Medien

Gamescom: Waffennachbildungen müssen draußen bleiben

Nach den Ereignissen der letzten Tage wurden neue Sicherheitsbestimmungen veranlasst. Längere Wartezeiten sind dadurch programmiert.

Gamescom: Waffennachbildungen müssen draußen bleiben SN/gamescom
Die Gamescom-Eröffnung von 2015. Heuer muss auf Waffennachbildungen verzichtet werden.

Die Spielemesse Gamescom in Köln wirft diesmal wirklich ihre Schatten voraus: Wegen der Ereignisse der letzten Tage in Deutschland wurden die Sicherheitsbestimmungen empfindlich verschärft. Neben verstärkten Einlasskontrollen seien in diesem Jahr alle Nachbildungen von Waffen oder waffenähnlichen Elementen in den Kostümen nicht erlaubt, teilte die Koelnmesse mit.

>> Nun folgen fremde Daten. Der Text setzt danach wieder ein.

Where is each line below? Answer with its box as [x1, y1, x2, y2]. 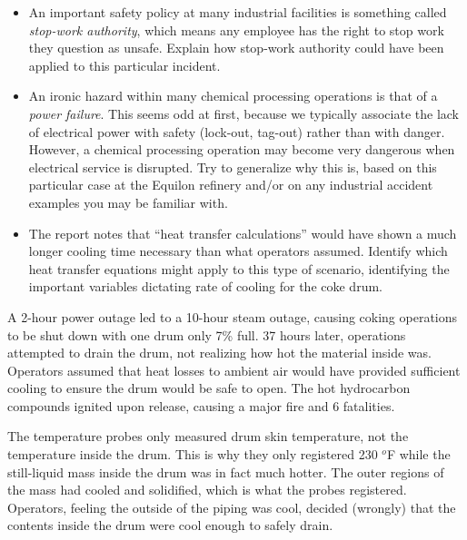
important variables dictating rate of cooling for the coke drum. [28, 277, 383, 296]
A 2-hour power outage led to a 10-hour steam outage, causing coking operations [7, 307, 458, 326]
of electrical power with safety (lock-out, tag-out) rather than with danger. [28, 122, 445, 141]
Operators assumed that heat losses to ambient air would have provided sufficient [7, 360, 461, 379]
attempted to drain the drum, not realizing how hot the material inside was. [7, 343, 432, 362]
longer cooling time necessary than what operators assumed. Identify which [28, 241, 448, 260]
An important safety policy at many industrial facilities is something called [28, 3, 447, 21]
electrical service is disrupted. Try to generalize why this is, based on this [28, 157, 437, 176]
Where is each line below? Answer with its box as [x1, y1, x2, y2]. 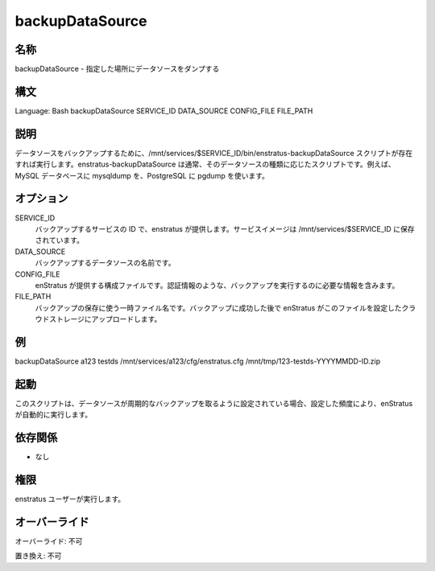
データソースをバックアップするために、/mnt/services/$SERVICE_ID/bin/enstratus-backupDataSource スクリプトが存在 [14, 148, 413, 158]
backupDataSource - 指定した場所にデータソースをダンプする [14, 64, 220, 74]
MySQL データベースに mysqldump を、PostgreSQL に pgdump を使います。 [14, 170, 270, 180]
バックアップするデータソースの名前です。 [35, 258, 176, 268]
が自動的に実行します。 [14, 410, 93, 420]
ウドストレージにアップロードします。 [35, 314, 162, 324]
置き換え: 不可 [14, 551, 62, 561]
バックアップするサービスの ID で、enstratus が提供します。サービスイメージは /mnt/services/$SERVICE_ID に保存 [35, 224, 415, 233]

Weiters forderten die Veranstalter die Besucher auf, nach Möglichkeit keine große Taschen und Rucksäcke mitzubringen, da es dadurch zu weiteren Verzögerungen kommen könnte. Dies löste prompt eine Lawine von Reaktionen auf der Facebookseite der Gamescom aus. Von Abzocke war die Rede, da die Getränke auf der Messe überteuert seien. Wütende Besucher würden ihre liebevoll gestalteten Waffen trotzdem mitbringen wollen und andere meinten, die Terroristen hätten damit erreicht, was sie wollten.

Es gibt andererseits auch viel Zustimmung für die Sicherheitsmaßnahmen - zumal viele der Besucher in ihrer ersten Reaktion nicht erkannten, dass es sich bei den Taschen und Rucksäcken um eine Empfehlung und kein Verbot handle.

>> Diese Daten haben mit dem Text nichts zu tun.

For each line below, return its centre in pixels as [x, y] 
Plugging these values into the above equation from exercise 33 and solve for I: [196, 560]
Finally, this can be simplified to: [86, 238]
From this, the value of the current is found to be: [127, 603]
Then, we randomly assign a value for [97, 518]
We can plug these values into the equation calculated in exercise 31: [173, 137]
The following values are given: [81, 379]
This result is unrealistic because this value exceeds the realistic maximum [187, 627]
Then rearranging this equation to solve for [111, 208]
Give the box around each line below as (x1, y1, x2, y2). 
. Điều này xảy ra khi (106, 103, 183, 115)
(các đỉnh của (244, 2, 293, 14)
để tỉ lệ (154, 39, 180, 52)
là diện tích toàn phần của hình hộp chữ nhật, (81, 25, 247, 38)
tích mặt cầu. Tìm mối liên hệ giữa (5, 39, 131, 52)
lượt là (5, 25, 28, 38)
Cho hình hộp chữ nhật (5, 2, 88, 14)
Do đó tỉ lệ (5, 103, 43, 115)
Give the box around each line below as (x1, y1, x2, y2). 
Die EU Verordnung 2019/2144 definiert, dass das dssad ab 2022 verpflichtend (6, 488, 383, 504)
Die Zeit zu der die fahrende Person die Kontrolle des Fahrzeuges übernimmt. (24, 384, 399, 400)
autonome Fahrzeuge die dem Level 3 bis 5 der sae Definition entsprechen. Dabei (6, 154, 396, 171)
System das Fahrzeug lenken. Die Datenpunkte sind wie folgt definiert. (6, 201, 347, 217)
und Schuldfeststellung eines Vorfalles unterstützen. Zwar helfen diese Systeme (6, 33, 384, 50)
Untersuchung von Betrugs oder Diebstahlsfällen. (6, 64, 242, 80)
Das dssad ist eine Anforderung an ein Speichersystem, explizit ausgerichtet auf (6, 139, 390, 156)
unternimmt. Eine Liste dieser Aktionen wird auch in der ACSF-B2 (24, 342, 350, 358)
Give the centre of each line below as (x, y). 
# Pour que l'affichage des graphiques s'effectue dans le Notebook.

Grund des Verbots sei, Messebesucher sowie die Menschen in Köln angesichts der "schrecklichen Ereignisse in den vergangenen Wochen" nicht verängstigen zu wollen. Aussteller könnten aber Ausnahmen beantragen.

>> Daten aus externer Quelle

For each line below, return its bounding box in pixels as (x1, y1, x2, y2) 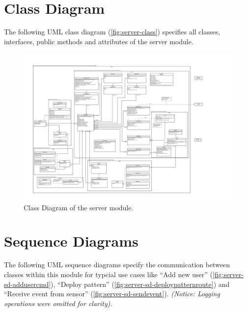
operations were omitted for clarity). (4, 298, 112, 308)
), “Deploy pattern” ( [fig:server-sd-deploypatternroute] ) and (51, 279, 230, 289)
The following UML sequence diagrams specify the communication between (4, 259, 230, 270)
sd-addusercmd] (4, 279, 51, 289)
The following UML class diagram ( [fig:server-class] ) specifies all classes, (4, 27, 220, 37)
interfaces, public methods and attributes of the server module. (4, 36, 193, 46)
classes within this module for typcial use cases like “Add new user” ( (4, 269, 213, 279)
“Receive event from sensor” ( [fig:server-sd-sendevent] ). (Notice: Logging (4, 288, 220, 299)
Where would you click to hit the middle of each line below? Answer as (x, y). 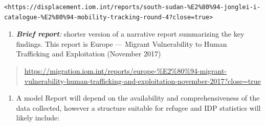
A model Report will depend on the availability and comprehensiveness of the (138, 98)
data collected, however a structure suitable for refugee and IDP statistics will (138, 107)
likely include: (38, 118)
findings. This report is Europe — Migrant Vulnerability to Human (122, 43)
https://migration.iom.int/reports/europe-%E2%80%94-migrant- (126, 70)
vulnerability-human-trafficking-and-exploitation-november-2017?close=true (142, 81)
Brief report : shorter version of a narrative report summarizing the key (130, 34)
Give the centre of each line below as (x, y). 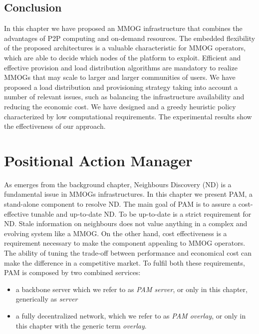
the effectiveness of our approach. (55, 126)
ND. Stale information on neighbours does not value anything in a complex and (126, 223)
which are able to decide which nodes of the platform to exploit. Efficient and (123, 57)
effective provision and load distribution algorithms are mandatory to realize (121, 67)
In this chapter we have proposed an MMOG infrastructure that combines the (123, 28)
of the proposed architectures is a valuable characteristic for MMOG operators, (125, 48)
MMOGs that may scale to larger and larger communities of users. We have (120, 77)
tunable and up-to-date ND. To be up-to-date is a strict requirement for (141, 213)
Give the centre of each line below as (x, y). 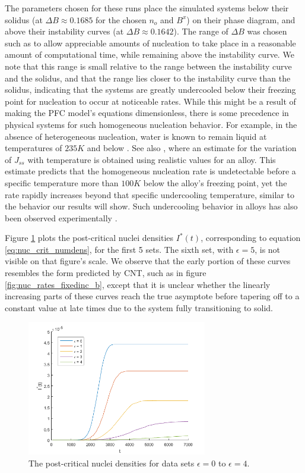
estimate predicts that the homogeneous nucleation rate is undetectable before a (150, 171)
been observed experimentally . (61, 217)
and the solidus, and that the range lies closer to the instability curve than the (148, 78)
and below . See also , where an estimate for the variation (192, 148)
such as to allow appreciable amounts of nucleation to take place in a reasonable (150, 43)
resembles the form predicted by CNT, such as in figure (106, 273)
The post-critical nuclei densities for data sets (112, 463)
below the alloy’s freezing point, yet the (215, 182)
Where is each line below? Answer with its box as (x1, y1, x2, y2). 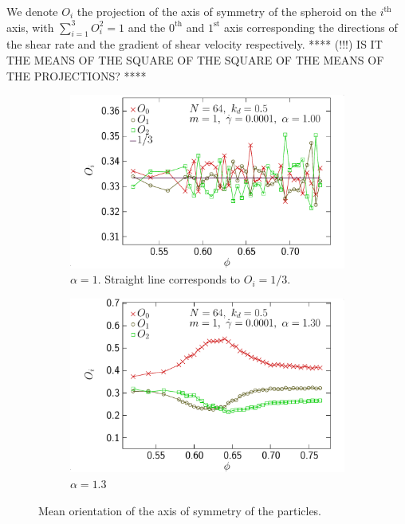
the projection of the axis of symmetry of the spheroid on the (77, 3, 376, 19)
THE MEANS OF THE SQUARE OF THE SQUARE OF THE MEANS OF (6, 51, 384, 68)
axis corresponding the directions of (224, 18, 398, 35)
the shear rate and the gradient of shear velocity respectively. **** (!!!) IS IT (6, 36, 383, 53)
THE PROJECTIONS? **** (6, 67, 147, 84)
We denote (6, 3, 58, 19)
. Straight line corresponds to (97, 271, 241, 287)
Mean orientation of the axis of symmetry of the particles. (38, 502, 322, 518)

Nach Terroranschlägen in Deutschland und Frankreich hatten Veranstalter von größeren Veranstaltungen wie Volksfesten, Konzerten und Festivals bereits ihre Sicherheitsmaßnahmen verschärft. Die Gamescom findet vom 17. bis zum 21. August in der Domstadt statt, erwartet werden mehr als 800 Aussteller aus rund 50 Ländern. Partnerland in diesem Jahr ist die Türkei.